Study material:

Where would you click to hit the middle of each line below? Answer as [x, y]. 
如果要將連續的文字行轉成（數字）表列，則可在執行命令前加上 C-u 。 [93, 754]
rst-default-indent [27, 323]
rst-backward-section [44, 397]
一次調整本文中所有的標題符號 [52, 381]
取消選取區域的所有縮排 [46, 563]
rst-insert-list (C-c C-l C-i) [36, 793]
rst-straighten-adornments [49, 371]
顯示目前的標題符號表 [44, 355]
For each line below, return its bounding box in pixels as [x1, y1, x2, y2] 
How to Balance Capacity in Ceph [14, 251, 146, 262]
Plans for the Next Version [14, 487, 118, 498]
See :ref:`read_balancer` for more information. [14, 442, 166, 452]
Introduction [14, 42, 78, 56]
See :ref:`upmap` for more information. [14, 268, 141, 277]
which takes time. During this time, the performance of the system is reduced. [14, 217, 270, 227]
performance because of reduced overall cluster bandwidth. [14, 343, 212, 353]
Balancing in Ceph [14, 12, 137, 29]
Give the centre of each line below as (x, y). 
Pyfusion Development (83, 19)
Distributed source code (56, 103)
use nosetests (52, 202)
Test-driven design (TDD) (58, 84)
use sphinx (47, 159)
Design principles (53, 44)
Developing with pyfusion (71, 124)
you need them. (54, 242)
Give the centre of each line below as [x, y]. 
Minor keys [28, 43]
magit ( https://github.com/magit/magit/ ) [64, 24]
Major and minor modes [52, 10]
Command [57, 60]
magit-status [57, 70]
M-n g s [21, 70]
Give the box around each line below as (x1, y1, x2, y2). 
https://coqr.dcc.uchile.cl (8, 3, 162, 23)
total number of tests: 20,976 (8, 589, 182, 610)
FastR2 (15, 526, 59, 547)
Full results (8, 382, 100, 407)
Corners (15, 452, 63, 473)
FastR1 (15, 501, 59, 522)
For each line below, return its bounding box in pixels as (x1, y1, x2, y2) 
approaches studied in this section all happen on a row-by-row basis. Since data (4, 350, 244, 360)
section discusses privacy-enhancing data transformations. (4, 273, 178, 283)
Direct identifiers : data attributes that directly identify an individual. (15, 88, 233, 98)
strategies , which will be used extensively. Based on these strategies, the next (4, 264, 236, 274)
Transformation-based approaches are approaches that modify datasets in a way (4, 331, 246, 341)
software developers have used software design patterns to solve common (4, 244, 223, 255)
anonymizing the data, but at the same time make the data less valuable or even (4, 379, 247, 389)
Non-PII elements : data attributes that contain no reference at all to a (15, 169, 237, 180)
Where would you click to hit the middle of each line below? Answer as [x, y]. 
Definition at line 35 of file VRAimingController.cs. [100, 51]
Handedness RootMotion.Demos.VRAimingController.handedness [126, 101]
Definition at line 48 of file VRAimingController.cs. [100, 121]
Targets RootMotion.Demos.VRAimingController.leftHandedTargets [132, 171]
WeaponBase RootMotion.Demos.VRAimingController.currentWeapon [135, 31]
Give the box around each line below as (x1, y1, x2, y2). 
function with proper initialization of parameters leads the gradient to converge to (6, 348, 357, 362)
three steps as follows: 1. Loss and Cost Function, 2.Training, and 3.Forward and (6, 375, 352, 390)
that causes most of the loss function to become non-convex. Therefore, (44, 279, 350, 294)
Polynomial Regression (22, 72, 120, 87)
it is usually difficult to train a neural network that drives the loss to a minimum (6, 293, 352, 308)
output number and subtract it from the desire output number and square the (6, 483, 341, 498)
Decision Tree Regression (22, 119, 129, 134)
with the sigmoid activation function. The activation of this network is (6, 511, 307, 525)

Task description: The listing above is to be restated word for word.

Task result:
Where would you click to hit the middle of each line below? Answer as [x, y]. 
如果要將連續的文字行轉成（數字）表列，則可在執行命令前加上 C-u 。 [93, 754]
rst-default-indent [27, 323]
rst-backward-section [44, 397]
一次調整本文中所有的標題符號 [52, 381]
取消選取區域的所有縮排 [46, 563]
rst-insert-list (C-c C-l C-i) [36, 793]
rst-straighten-adornments [49, 371]
顯示目前的標題符號表 [44, 355]
For each line below, return its bounding box in pixels as [x1, y1, x2, y2] 
How to Balance Capacity in Ceph [14, 251, 146, 262]
Plans for the Next Version [14, 487, 118, 498]
See :ref:`read_balancer` for more information. [14, 442, 166, 452]
Introduction [14, 42, 78, 56]
See :ref:`upmap` for more information. [14, 268, 141, 277]
which takes time. During this time, the performance of the system is reduced. [14, 217, 270, 227]
performance because of reduced overall cluster bandwidth. [14, 343, 212, 353]
Balancing in Ceph [14, 12, 137, 29]
Give the centre of each line below as (x, y). 
Pyfusion Development (83, 19)
Distributed source code (56, 103)
use nosetests (52, 202)
Test-driven design (TDD) (58, 84)
use sphinx (47, 159)
Design principles (53, 44)
Developing with pyfusion (71, 124)
you need them. (54, 242)
Give the centre of each line below as [x, y]. 
Minor keys [28, 43]
magit ( https://github.com/magit/magit/ ) [64, 24]
Major and minor modes [52, 10]
Command [57, 60]
magit-status [57, 70]
M-n g s [21, 70]
Give the box around each line below as (x1, y1, x2, y2). 
https://coqr.dcc.uchile.cl (8, 3, 162, 23)
total number of tests: 20,976 (8, 589, 182, 610)
FastR2 (15, 526, 59, 547)
Full results (8, 382, 100, 407)
Corners (15, 452, 63, 473)
FastR1 (15, 501, 59, 522)
For each line below, return its bounding box in pixels as (x1, y1, x2, y2) 
approaches studied in this section all happen on a row-by-row basis. Since data (4, 350, 244, 360)
section discusses privacy-enhancing data transformations. (4, 273, 178, 283)
Direct identifiers : data attributes that directly identify an individual. (15, 88, 233, 98)
strategies , which will be used extensively. Based on these strategies, the next (4, 264, 236, 274)
Transformation-based approaches are approaches that modify datasets in a way (4, 331, 246, 341)
software developers have used software design patterns to solve common (4, 244, 223, 255)
anonymizing the data, but at the same time make the data less valuable or even (4, 379, 247, 389)
Non-PII elements : data attributes that contain no reference at all to a (15, 169, 237, 180)
Where would you click to hit the middle of each line below? Answer as [x, y]. 
Definition at line 35 of file VRAimingController.cs. [100, 51]
Handedness RootMotion.Demos.VRAimingController.handedness [126, 101]
Definition at line 48 of file VRAimingController.cs. [100, 121]
Targets RootMotion.Demos.VRAimingController.leftHandedTargets [132, 171]
WeaponBase RootMotion.Demos.VRAimingController.currentWeapon [135, 31]
Give the box around each line below as (x1, y1, x2, y2). 
function with proper initialization of parameters leads the gradient to converge to (6, 348, 357, 362)
three steps as follows: 1. Loss and Cost Function, 2.Training, and 3.Forward and (6, 375, 352, 390)
that causes most of the loss function to become non-convex. Therefore, (44, 279, 350, 294)
Polynomial Regression (22, 72, 120, 87)
it is usually difficult to train a neural network that drives the loss to a minimum (6, 293, 352, 308)
output number and subtract it from the desire output number and square the (6, 483, 341, 498)
Decision Tree Regression (22, 119, 129, 134)
with the sigmoid activation function. The activation of this network is (6, 511, 307, 525)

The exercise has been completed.